ML Challenges

Machine Learning (ML) development brings many new complexities beyond the traditional software development lifecycle. Unlike in traditional software development, ML developers want to try multiple algorithms, tools and parameters to get the best results, and they need to track this information to reproduce work. In addition, developers need to use many distinct systems to productionize models.

Traditional Software vs. Machine Learning

Developing machine learning applications is complex, and the complexity doesn’t necessarity strive from the fact that the theory behind the machine learning is difficult, or the math is difficult or the algorithm which are presented are difficult. Although there is some element of complexity, the machine learning frameworks makes it easier by abstracting away the details and exposing a simple class interface to initialise and train the model. In fact the default paramters gives pretty much a good baseline model to work with.

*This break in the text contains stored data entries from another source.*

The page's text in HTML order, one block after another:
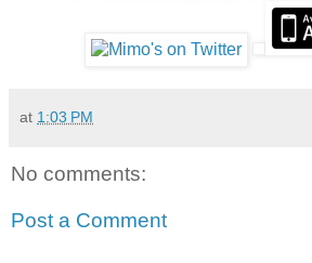
at 1:03 PM
No comments:
Post a Comment
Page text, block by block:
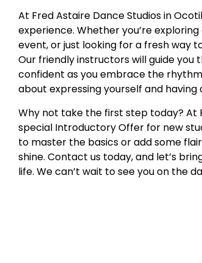
At Fred Astaire Dance Studios in
experience. Whether you’re
event, or just looking for a fresh way
Our friendly instructors will guide
confident as you embrace the
about expressing yourself and
Why not take the first step today? At
special Introductory Offer for new
to master the basics or add some
shine. Contact us today, and let’s
life. We can’t wait to see you on the
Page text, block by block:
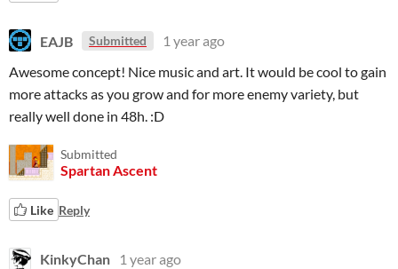
EAJB Submitted
1 year ago
Awesome concept! Nice music and art. It would be cool to gain
more attacks as you grow and for more enemy variety, but
really well done in 48h. :D
Submitted
Spartan Ascent
Like Reply
KinkyChan
1 year ago
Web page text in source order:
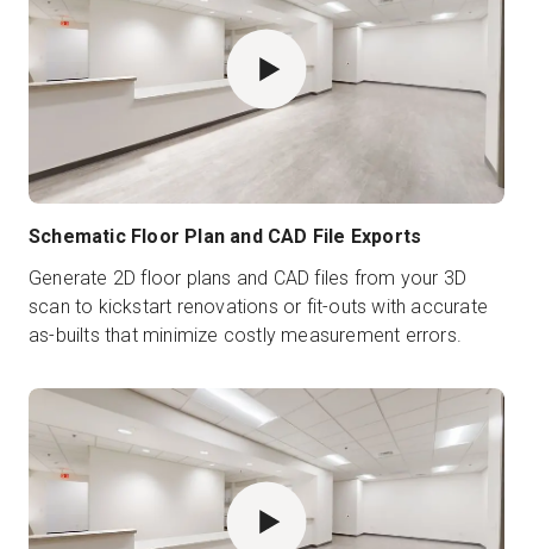
Schematic Floor Plan and CAD File Exports
Generate 2D floor plans and CAD files from your 3D
scan to kickstart renovations or fit-outs with accurate
as-builts that minimize costly measurement errors.
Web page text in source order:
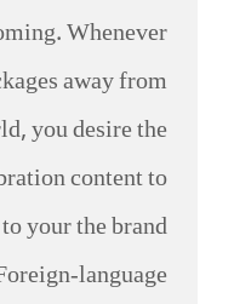
Whenever
away from
you desire the
content to
your the brand
language

Traditional Software Machine Learning
Goal: Meet a functional specification Goal: Optimize metric (e.g. accuracy)
Constantly experiment to improve it.
Quality depends only on code Quality depends on input data and
tuning parmeters
Typically pick one software stack w/
fewer libraries and tools
Compare + combine many libraries,
models
Limited deployment environments Diverse deployment environments

Machine Learning Lifecycle

Following are four stages of a machine learning lifecycle, there can be other stages is between, but these are the paramount stages -

  • Data Ingestion - Depending on the nature of data you might use one of the many data technologies for staging the data e.g., Hadoop, Kafka, S3, Delta lake, etc.
  • Data Preparation - As per requirement and ease of use you might use a library in different language for preparing the data e.g., Spark, Pandas, Scikit-Learn, R, Java, etc.
  • Training - Depending on the problem and type of data you might use different libraries or framework for training the model e.g., Scikit-Learn, TensorFlow, PyTorch, Xgboost, etc.
  • Deployment - Based on the type of model and how you want to serve the results there are many deployment options like Docker, Kubernetes, TensorFlow serving, Flask, etc.

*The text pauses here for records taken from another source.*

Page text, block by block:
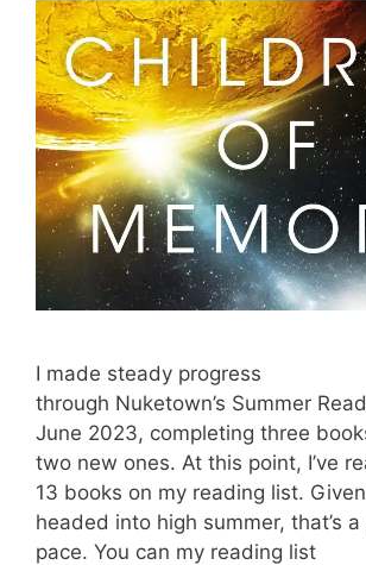
I made steady progress
through Nuketown’s Summer
June 2023, completing three
two new ones. At this point, I’ve
13 books on my reading list.
headed into high summer, that’s
pace. You can my reading list

Challenges in managing Machine Learning lifecycle

  • Each stage has it’s own requirements and tools
  • Some stages (data preparation and training) rely on tuning parameters
  • Each stage has it’s own scaling requirements
  • Ensuring the same model that yielded optimal performance is deployed
  • Governance and provenance - how the model evolved, who used it, when it was used so on and so forth.

To solve these challenges, MLflow, an open source project, simplifies the entire ML lifecycle. MLflow introduces simple abstractions to package reproducible projects, track results, encapsulate models that can be used with many existing tools, and central repository to share models, accelerating the ML lifecycle for organizations of any size.